Greene’s smile was surprisingly sad. “Figured they hadn’t told you about that. Else, you wouldn’t have so freely admitted at the docks who you are.”
“You pretty much made me,” I groused.
He shrugged, not denying it. “It was the quickest way to get you out of my city, and make sure you couldn’t come back. Also, not linger for long in our vicinity, because you know what those savages will do come morning? They’ll be at your people’s doorstep by noon, and chances are, if you’re still there they’ll kick you out the door, shared history or not, just to be rid of them.”
The anger was back, but nothing I could do about that—and I could kind of see where Greene was coming from with the reasoning for wanting me gone. “How come my people are still living on your doorstep then if we’re all persona non grata?”
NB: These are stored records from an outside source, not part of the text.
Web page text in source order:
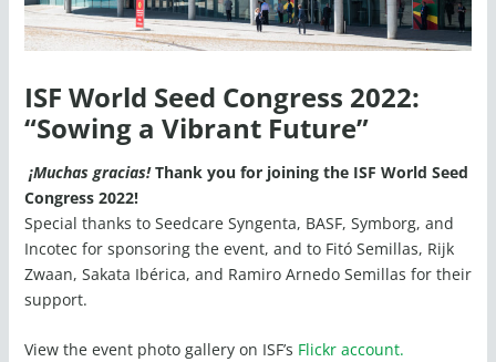
ISF World Seed Congress 2022:
“Sowing a Vibrant Future”
¡Muchas gracias!Thank you for joining the ISF World Seed
Congress 2022!
Special thanks to Seedcare Syngenta, BASF, Symborg, and
Incotec for sponsoring the event, and to Fitó Semillas, Rijk
Zwaan, Sakata Ibérica, and Ramiro Arnedo Semillas for their
support.
View the event photo gallery on ISF’s Flickr account.

“Just you and your husband,” Greene was quick to explain. “Consensus has it that your disappearance sealed your fate. You used the others and discarded them like rags after you’d gotten your use out of them.”
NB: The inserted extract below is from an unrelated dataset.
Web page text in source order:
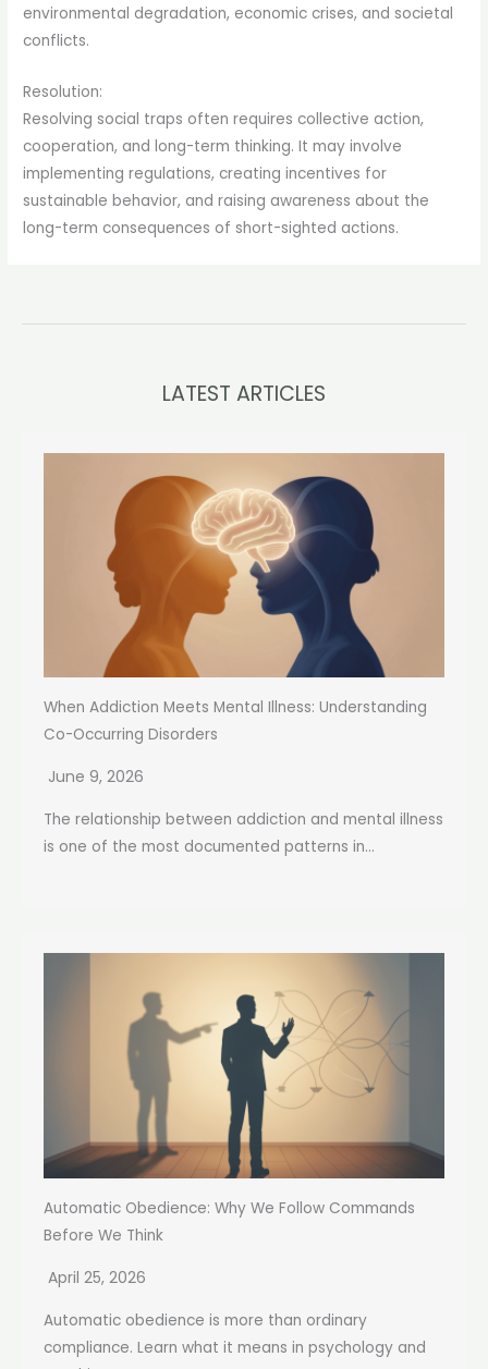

“Is any of that actually supposed to make sense?” I’d managed to keep a lid on my anger until this, but enough was enough. “And you, personally, don’t believe that shit, right?”
His smile was a little sad but mostly neutral—not very easing on my nerves. “It doesn’t matter what I personally believe when I have twenty thousand people close b
y who say otherwise. Of course, I got to meet you face-to-face on several occasions, and I may know a few details that the rabble out there isn’t aware of. It doesn’t really matter. It’s the fallout you have to deal with, whether you caused it or not.”
My, wasn’t that just perfect? At least Greene had had the common decency to warn me—which Richards hadn’t, and I didn’t believe for a second that he and his soldiers didn’t know this version of the story. Of course, if I’d known all that, I may not have simply come along with them—although, I hated to admit, they still were my only option, unless I’d wanted to add weeks or months to my journey.
It sure added a new layer of unease to what was already churning deep in my stomach.
“Guess returning from the dead is never without a hitch,” I finally offered when Greene was still waiting for something a good few minutes later. He had no wise words to offer in return. Maybe it was better this way.
Chapter 13
Three hours later, and the time for feeling sorry for myself was up. I hadn’t been to New Angeles often by boat, but even so, I could see how much growth and progress there had been along the coast. Gone were the few overrun towns, fire and looting having reduced a lot to bare bones, with no shambler moving in sight. A few times I’d thought I felt the light thrumming of a beacon coming from the distance—a good explanation why, after the cleanup, the coast had remained abandoned. Twice, we passed working docks that were in much better condition, if empty of people at the moment—leading to settlements further inland, I figured. Once in a while I thought I saw movement on the coast but couldn’t be sure; we passed our fair share of small fishing vessels, going up and down the shoreline, a few also hauling cargo. It all seemed so normal, like nothing had happened after we had to learn not to rely on fossil fuels and electricity any longer, although to a point they obviously still did. I had lost all interest in inquiring what the ship was running on. Who cared if they’d managed to get a refinery running again or not? I had much bigger fish to fry—or get fried myself, which seemed all the more likely.